Hi everyone - running into a situation where the J...
# singer-tap-development
d
Hi everyone - running into a situation where the JSON responses I get are all string types regardless of what the API docs say they're supposed to be. My worry is this is going to throw all sorts of schema validation errors when I run this with
meltano elt
. So my question is - is there a good pattern for type casting the data in transit based on the JSON schema or do I just accept that everything is going to land in the database as strings and deal with it later?
a
As a tap developer, if you're confident that a "string" result is always going to be an int - I'd say go ahead and: 1. Type it as an int in your JSON Schema (
schema
) declaration. 2. Convert it to actually be so in
post_process()
if using the SDK.
The challenge here is "what if we're wrong" - as this would create a hard failure for users at runtime. If there's a strong chance that the string will not be convertable to "int" (for instance), then the safe route is just be pessimistic and send the value(s) as string. This is a moderate headache for downstream transformations, but generally not too bad in my experience, since the first layer of the dbt/transform layer is generally type casting and naming conventions anyway.

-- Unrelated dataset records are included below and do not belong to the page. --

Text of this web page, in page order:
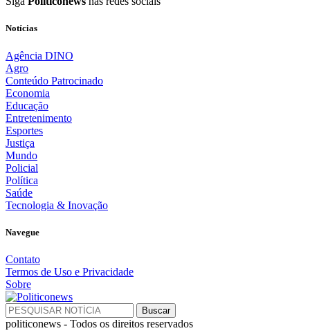
Notícias
Agência DINO
Agro
Conteúdo Patrocinado
Economia
Educação
Entretenimento
Esportes
Justiça
Mundo
Policial
Política
Saúde
Tecnologia & Inovação
Navegue
Contato
Termos de Uso e Privacidade
Sobre
politiconews - Todos os direitos reservados
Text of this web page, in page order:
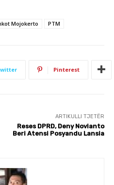
Mojokerto PTM
Pinterest
ARTIKULLI TJETËR
Reses DPRD, Deny Novianto
Beri Atensi Posyandu Lansia
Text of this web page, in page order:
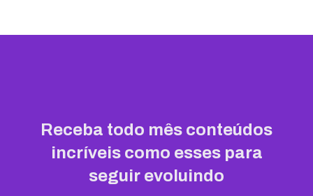
Receba todo mês conteúdos
incríveis como esses para
seguir evoluindo
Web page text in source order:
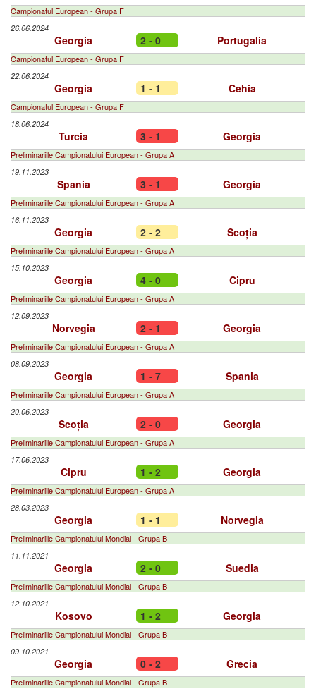
Campionatul European - Grupa F
26.06.2024
Georgia 2 - 0 Portugalia
Campionatul European - Grupa F
22.06.2024
Georgia 1 - 1 Cehia
Campionatul European - Grupa F
18.06.2024
Turcia 3 - 1 Georgia
Preliminariile Campionatului European - Grupa A
19.11.2023
Spania 3 - 1 Georgia
Preliminariile Campionatului European - Grupa A
16.11.2023
Georgia 2 - 2 Scoția
Preliminariile Campionatului European - Grupa A
15.10.2023
Georgia 4 - 0 Cipru
Preliminariile Campionatului European - Grupa A
12.09.2023
Norvegia 2 - 1 Georgia
Preliminariile Campionatului European - Grupa A
08.09.2023
Georgia 1 - 7 Spania
Preliminariile Campionatului European - Grupa A
20.06.2023
Scoția 2 - 0 Georgia
Preliminariile Campionatului European - Grupa A
17.06.2023
Cipru 1 - 2 Georgia
Preliminariile Campionatului European - Grupa A
28.03.2023
Georgia 1 - 1 Norvegia
Preliminariile Campionatului Mondial - Grupa B
11.11.2021
Georgia 2 - 0 Suedia
Preliminariile Campionatului Mondial - Grupa B
12.10.2021
Kosovo 1 - 2 Georgia
Preliminariile Campionatului Mondial - Grupa B
09.10.2021
Georgia 0 - 2 Grecia
Preliminariile Campionatului Mondial - Grupa B
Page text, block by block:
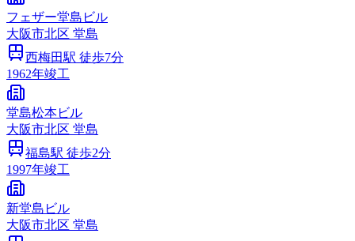
フェザー堂島ビル
大阪市北区 堂島
西梅田駅 徒歩7分
1962年竣工
堂島松本ビル
大阪市北区 堂島
福島駅 徒歩2分
1997年竣工
新堂島ビル
大阪市北区 堂島

Is this helpful at all? Others probably have their own experiences and suggestions, but this 👆 is how I generally think of it.
d
This is very helpful! I only have a small follow up question on how to access a stream's schema via the sdk objects so I can safely type cast using
post_process
. I'm going to test this out locally and see how bad it is but otherwise i'll probably take your suggestion and just deal with it in the database.
a
We have helpers to create JSON Schema dicts, but parsing them out is a harder task which we don't have helpers for as of now. Also, because
post_process()
runs per record, you'd likely get better performance with hard-coded transforms, versus a dynamic operation that determined which transformations by checking each field in the schema. So, if you know which properties you want to convert to ints, for example:
Copy code
def post_process(record, ...):
    for int_field in ["user_id", "num_widgets", "age"]:
        record[int_field] = int(record[int_field])
    return record
d
Ah okay makes sense I was hoping to do something like this but it sounds like the json schema isn't easily accessible from within the stream object
Copy code
def post_process(row, ...)
  types = self.json_schema
  for key in row.keys():
    if types['properties'][key]['type'] == 'integer':
      row[key] = int(row[key])
  return row
a
This would totally work, as long as you account for a few different ways the 'integer' type can be expressed - or if you control for it in the way you declare the schema. For instance, we often use 'type' of ['integer', 'null'] to indicate a nullable integer. And technically, there are also 'anyOf' operations.
Totally up to your discretion though. I can see this working - especially since you are the one declaring the schema - but just want to call out that parsing is sometimes messy 🙃